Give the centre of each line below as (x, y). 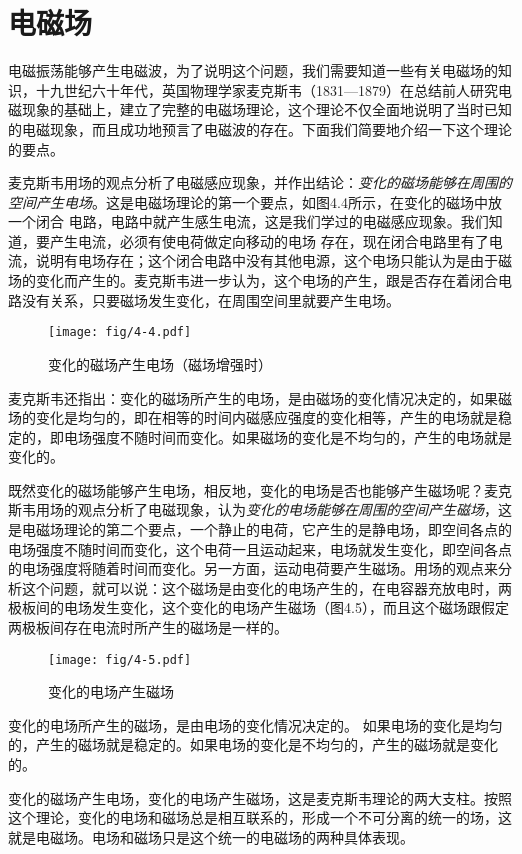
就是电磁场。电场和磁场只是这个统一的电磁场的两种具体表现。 (211, 836)
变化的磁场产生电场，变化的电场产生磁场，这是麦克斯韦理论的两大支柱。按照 (260, 797)
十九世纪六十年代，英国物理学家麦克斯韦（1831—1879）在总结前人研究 (266, 89)
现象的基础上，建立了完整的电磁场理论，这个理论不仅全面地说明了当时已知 (266, 109)
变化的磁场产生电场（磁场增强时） (160, 363)
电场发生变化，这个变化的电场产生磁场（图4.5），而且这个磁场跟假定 (286, 607)
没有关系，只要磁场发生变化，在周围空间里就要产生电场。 (210, 299)
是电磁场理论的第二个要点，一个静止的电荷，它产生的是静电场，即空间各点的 (260, 529)
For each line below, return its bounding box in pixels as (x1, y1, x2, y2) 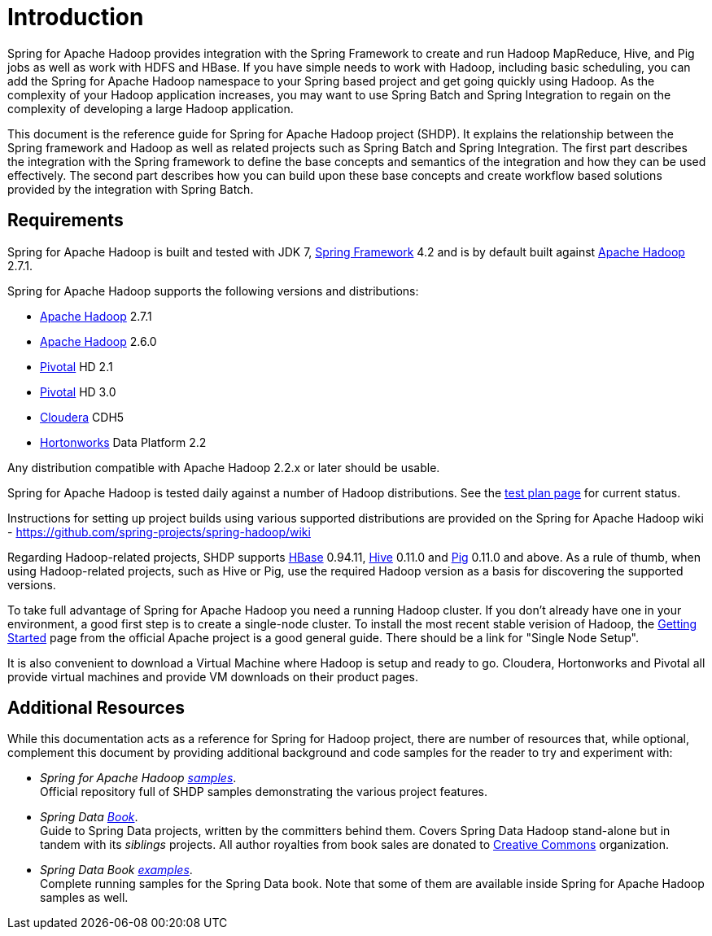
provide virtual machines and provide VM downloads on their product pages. (7, 669, 419, 684)
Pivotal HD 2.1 (40, 359, 113, 374)
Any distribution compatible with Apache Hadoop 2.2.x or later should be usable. (7, 460, 440, 475)
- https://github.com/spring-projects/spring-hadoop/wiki (7, 524, 311, 539)
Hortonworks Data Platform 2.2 (40, 435, 207, 449)
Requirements (7, 210, 124, 231)
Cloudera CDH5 (40, 409, 124, 424)
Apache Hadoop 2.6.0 (40, 334, 157, 348)
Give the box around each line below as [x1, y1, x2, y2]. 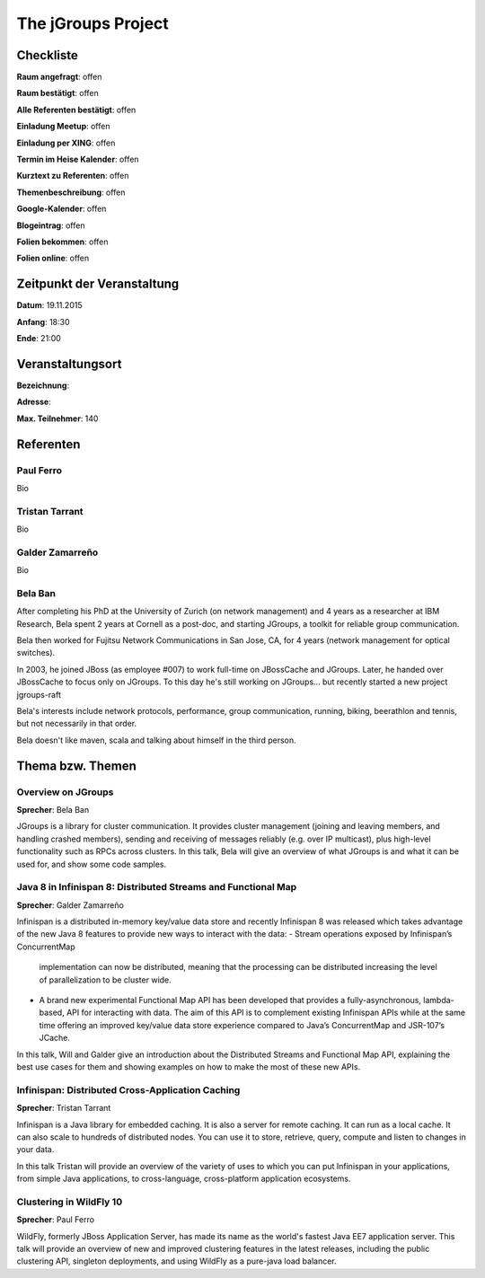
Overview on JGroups [16, 786, 114, 798]
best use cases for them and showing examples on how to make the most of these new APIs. [16, 1061, 361, 1072]
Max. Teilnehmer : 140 [16, 413, 99, 424]
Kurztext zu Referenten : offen [16, 171, 129, 181]
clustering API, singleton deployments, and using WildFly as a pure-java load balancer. [16, 1256, 337, 1266]
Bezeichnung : [16, 380, 70, 391]
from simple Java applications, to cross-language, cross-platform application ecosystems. [16, 1173, 351, 1185]
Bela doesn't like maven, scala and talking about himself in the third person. [16, 735, 296, 745]
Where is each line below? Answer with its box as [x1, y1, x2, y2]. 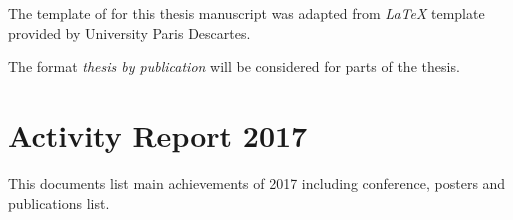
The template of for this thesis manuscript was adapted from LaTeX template [8, 3, 485, 23]
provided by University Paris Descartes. [8, 22, 251, 43]
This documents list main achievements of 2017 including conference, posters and [8, 172, 506, 193]
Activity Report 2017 [8, 114, 308, 155]
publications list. [8, 192, 110, 213]
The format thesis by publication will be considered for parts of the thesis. [8, 56, 460, 77]
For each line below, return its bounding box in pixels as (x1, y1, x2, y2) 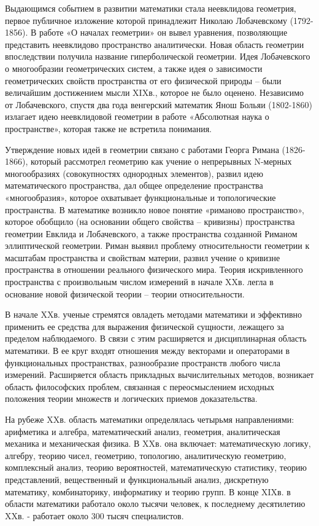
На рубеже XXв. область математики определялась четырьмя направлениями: (5, 413, 294, 425)
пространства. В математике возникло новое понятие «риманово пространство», (5, 203, 304, 216)
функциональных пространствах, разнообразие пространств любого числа (5, 356, 281, 369)
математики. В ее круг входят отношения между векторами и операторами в (5, 344, 290, 357)
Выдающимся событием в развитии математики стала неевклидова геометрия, (5, 2, 296, 14)
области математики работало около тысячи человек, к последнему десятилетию (5, 497, 306, 510)
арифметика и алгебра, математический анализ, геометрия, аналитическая (5, 425, 280, 438)
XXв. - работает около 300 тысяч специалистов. (5, 509, 184, 522)
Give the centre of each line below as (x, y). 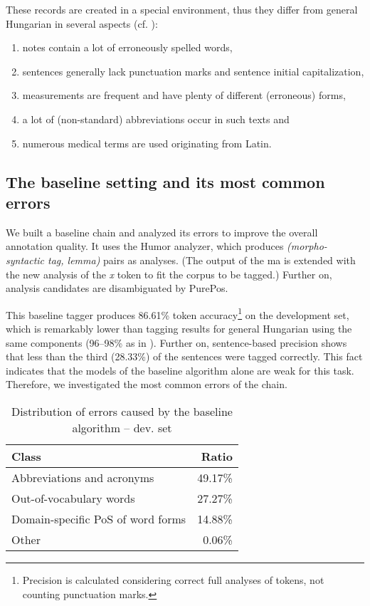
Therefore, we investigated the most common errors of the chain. (147, 384)
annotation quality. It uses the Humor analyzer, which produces (145, 246)
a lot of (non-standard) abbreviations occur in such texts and (156, 119)
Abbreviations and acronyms (83, 477)
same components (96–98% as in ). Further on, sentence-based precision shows (176, 342)
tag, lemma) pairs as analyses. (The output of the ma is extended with (202, 260)
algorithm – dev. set (122, 427)
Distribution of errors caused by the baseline (122, 411)
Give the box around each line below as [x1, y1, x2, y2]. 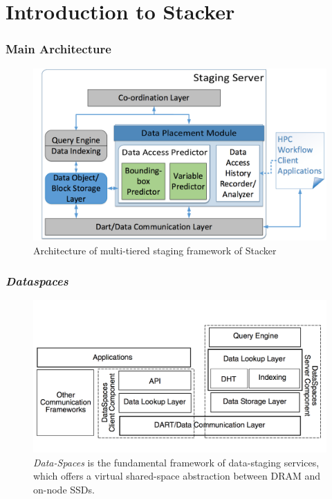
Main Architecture [6, 40, 111, 58]
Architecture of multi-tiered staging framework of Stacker [33, 243, 277, 257]
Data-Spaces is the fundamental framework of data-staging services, [33, 455, 320, 469]
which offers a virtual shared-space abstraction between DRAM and [33, 469, 321, 483]
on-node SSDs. [33, 482, 95, 497]
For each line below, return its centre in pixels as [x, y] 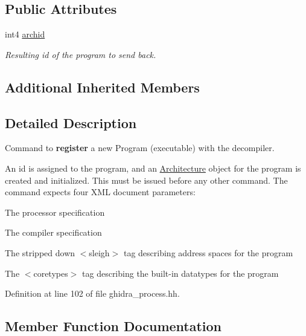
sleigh [99, 252]
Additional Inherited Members [102, 87]
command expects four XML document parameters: [100, 192]
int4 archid [25, 34]
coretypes [51, 273]
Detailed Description [71, 122]
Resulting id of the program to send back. [81, 54]
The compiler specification [53, 232]
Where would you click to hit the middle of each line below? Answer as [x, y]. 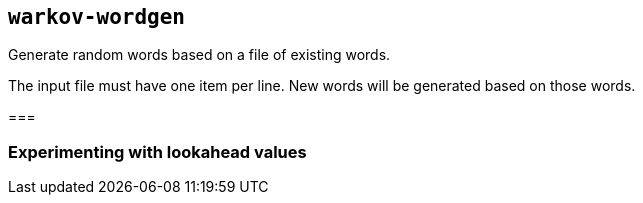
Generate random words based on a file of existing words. [199, 55]
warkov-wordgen [97, 17]
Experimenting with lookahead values [157, 151]
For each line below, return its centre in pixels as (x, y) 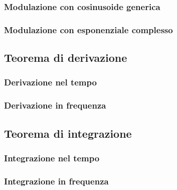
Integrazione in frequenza (56, 181)
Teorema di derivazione (66, 58)
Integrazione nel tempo (52, 158)
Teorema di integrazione (68, 133)
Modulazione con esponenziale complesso (88, 29)
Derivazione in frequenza (55, 105)
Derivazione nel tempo (50, 82)
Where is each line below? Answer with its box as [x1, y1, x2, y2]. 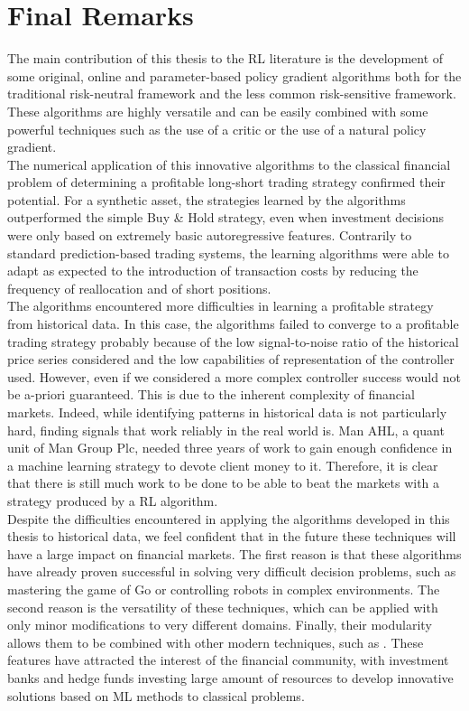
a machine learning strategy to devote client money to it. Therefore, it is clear [7, 455, 438, 474]
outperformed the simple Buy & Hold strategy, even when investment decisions [7, 208, 445, 227]
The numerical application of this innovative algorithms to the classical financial [7, 154, 451, 173]
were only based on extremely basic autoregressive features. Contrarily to [7, 226, 412, 245]
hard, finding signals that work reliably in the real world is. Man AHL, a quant [7, 420, 445, 439]
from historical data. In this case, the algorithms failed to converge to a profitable [7, 314, 459, 333]
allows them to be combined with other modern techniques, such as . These [7, 632, 424, 651]
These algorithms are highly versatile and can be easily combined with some [7, 101, 428, 120]

..........

**ABOUT THIS TASK**
Leave the pictures out, and transcribe exactly the lines above starting at the one that contains "Pivotal HD 2.1 (40, 359, 113, 374)" and ending at the one that contains "пространства. В математике".

**EXERCISE RESPONSE**
Pivotal HD 2.1 (40, 359, 113, 374)
Any distribution compatible with Apache Hadoop 2.2.x or later should be usable. (7, 460, 440, 475)
- https://github.com/spring-projects/spring-hadoop/wiki (7, 524, 311, 539)
Hortonworks Data Platform 2.2 (40, 435, 207, 449)
Requirements (7, 210, 124, 231)
Cloudera CDH5 (40, 409, 124, 424)
Apache Hadoop 2.6.0 (40, 334, 157, 348)
Give the box around each line below as [x1, y1, x2, y2]. 
Overview on JGroups [16, 786, 114, 798]
best use cases for them and showing examples on how to make the most of these new APIs. [16, 1061, 361, 1072]
Max. Teilnehmer : 140 [16, 413, 99, 424]
Kurztext zu Referenten : offen [16, 171, 129, 181]
clustering API, singleton deployments, and using WildFly as a pure-java load balancer. [16, 1256, 337, 1266]
Bezeichnung : [16, 380, 70, 391]
from simple Java applications, to cross-language, cross-platform application ecosystems. [16, 1173, 351, 1185]
Bela doesn't like maven, scala and talking about himself in the third person. [16, 735, 296, 745]
Where is each line below? Answer with its box as [x1, y1, x2, y2]. 
The template of for this thesis manuscript was adapted from LaTeX template [8, 3, 485, 23]
provided by University Paris Descartes. [8, 22, 251, 43]
This documents list main achievements of 2017 including conference, posters and [8, 172, 506, 193]
Activity Report 2017 [8, 114, 308, 155]
publications list. [8, 192, 110, 213]
The format thesis by publication will be considered for parts of the thesis. [8, 56, 460, 77]
For each line below, return its bounding box in pixels as (x1, y1, x2, y2) 
На рубеже XXв. область математики определялась четырьмя направлениями: (5, 413, 294, 425)
пространства. В математике возникло новое понятие «риманово пространство», (5, 203, 304, 216)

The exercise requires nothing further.